Entries taken from a collection:
○ ○ ○ ○ ○ ○ ○

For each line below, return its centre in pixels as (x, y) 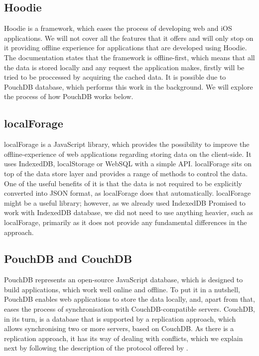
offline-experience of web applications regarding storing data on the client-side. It (128, 154)
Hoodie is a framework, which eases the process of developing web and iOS (118, 28)
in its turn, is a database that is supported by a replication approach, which (120, 318)
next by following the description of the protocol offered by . (96, 348)
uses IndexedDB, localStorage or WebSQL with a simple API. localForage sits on (128, 164)
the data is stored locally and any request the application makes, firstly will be (124, 67)
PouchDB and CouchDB (68, 259)
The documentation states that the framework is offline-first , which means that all (129, 57)
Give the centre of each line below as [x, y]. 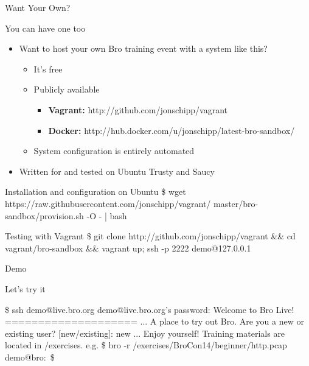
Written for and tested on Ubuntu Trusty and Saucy [117, 171]
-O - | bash [107, 215]
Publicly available [67, 89]
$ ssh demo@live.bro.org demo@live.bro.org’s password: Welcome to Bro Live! [150, 309]
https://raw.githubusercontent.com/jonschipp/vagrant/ [108, 203]
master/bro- [236, 203]
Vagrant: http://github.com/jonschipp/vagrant [138, 109]
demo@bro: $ [30, 357]
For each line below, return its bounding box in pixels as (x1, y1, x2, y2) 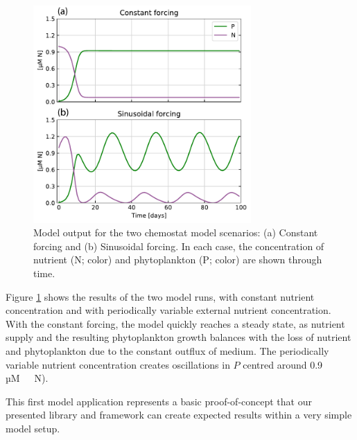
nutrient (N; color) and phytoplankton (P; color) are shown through (33, 252, 322, 267)
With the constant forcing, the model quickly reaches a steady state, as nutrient (6, 316, 345, 331)
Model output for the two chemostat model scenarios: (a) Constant (33, 225, 318, 240)
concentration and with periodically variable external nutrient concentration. (6, 303, 331, 317)
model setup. (6, 421, 60, 435)
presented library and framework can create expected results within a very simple (6, 407, 352, 422)
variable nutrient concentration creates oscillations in (6, 357, 230, 371)
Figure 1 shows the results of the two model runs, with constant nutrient (6, 289, 315, 303)
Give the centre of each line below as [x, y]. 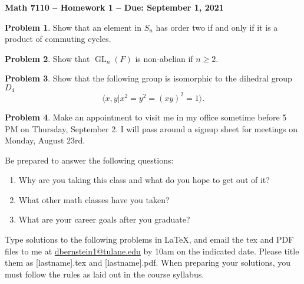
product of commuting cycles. [58, 39]
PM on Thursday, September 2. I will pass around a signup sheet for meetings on [151, 128]
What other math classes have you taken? [94, 199]
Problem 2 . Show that [47, 58]
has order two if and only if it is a [217, 27]
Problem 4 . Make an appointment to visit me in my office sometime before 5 [146, 117]
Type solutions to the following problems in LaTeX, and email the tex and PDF [149, 239]
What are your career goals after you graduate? [104, 219]
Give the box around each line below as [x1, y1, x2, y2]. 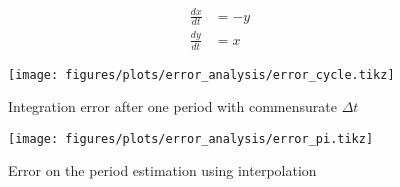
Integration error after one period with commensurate [8, 96, 337, 117]
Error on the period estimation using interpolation [8, 160, 317, 181]
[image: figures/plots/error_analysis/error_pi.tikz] [8, 131, 374, 146]
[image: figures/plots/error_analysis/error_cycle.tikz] [8, 67, 395, 82]
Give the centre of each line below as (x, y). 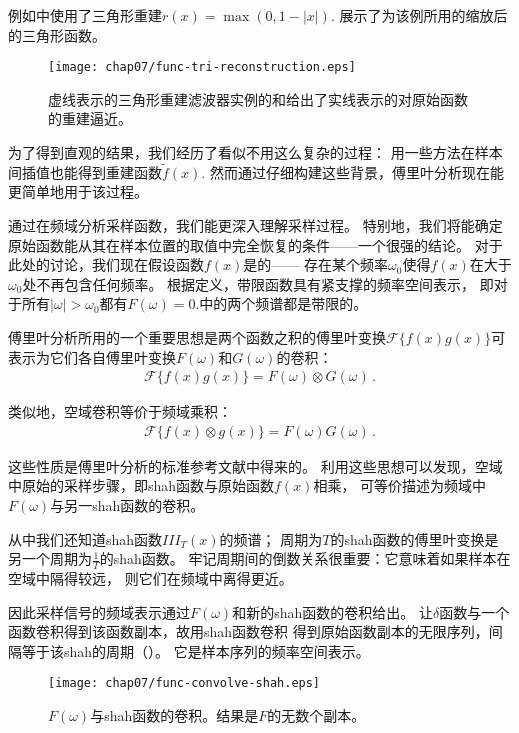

○ ○ ○ ○ ○ ○ ○

**The problem:**
Give back every entry in its exact wording, leaving the pictures out.

**Exercise output:**
For each line below, return its centre in pixels as (x, y) 
offline-experience of web applications regarding storing data on the client-side. It (128, 154)
Hoodie is a framework, which eases the process of developing web and iOS (118, 28)
in its turn, is a database that is supported by a replication approach, which (120, 318)
next by following the description of the protocol offered by . (96, 348)
uses IndexedDB, localStorage or WebSQL with a simple API. localForage sits on (128, 164)
the data is stored locally and any request the application makes, firstly will be (124, 67)
PouchDB and CouchDB (68, 259)
The documentation states that the framework is offline-first , which means that all (129, 57)
Give the centre of each line below as [x, y]. 
Written for and tested on Ubuntu Trusty and Saucy [117, 171]
-O - | bash [107, 215]
Publicly available [67, 89]
$ ssh demo@live.bro.org demo@live.bro.org’s password: Welcome to Bro Live! [150, 309]
https://raw.githubusercontent.com/jonschipp/vagrant/ [108, 203]
master/bro- [236, 203]
Vagrant: http://github.com/jonschipp/vagrant [138, 109]
demo@bro: $ [30, 357]
For each line below, return its bounding box in pixels as (x1, y1, x2, y2) 
nutrient (N; color) and phytoplankton (P; color) are shown through (33, 252, 322, 267)
With the constant forcing, the model quickly reaches a steady state, as nutrient (6, 316, 345, 331)
Model output for the two chemostat model scenarios: (a) Constant (33, 225, 318, 240)
concentration and with periodically variable external nutrient concentration. (6, 303, 331, 317)
model setup. (6, 421, 60, 435)
presented library and framework can create expected results within a very simple (6, 407, 352, 422)
variable nutrient concentration creates oscillations in (6, 357, 230, 371)
Figure 1 shows the results of the two model runs, with constant nutrient (6, 289, 315, 303)
Give the centre of each line below as [x, y]. 
product of commuting cycles. [58, 39]
PM on Thursday, September 2. I will pass around a signup sheet for meetings on [151, 128]
What other math classes have you taken? [94, 199]
Problem 2 . Show that [47, 58]
has order two if and only if it is a [217, 27]
Problem 4 . Make an appointment to visit me in my office sometime before 5 [146, 117]
Type solutions to the following problems in LaTeX, and email the tex and PDF [149, 239]
What are your career goals after you graduate? [104, 219]
Give the box around each line below as [x1, y1, x2, y2]. 
Integration error after one period with commensurate [8, 96, 337, 117]
Error on the period estimation using interpolation [8, 160, 317, 181]
[image: figures/plots/error_analysis/error_pi.tikz] [8, 131, 374, 146]
[image: figures/plots/error_analysis/error_cycle.tikz] [8, 67, 395, 82]
Give the centre of each line below as (x, y). 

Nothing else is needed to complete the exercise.